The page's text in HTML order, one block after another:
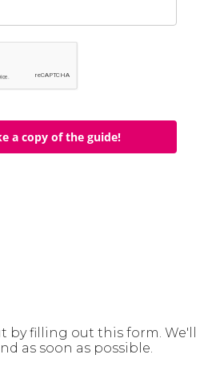
a copy of the guide!
by filling out this form. We'll
as soon as possible.

____________

TASK INSTRUCTIONS:
Write out the material exactly, excluding pictures.

YOUR RESPONSE:
The page's text in HTML order, one block after another:
a copy of the guide!
by filling out this form. We'll
as soon as possible.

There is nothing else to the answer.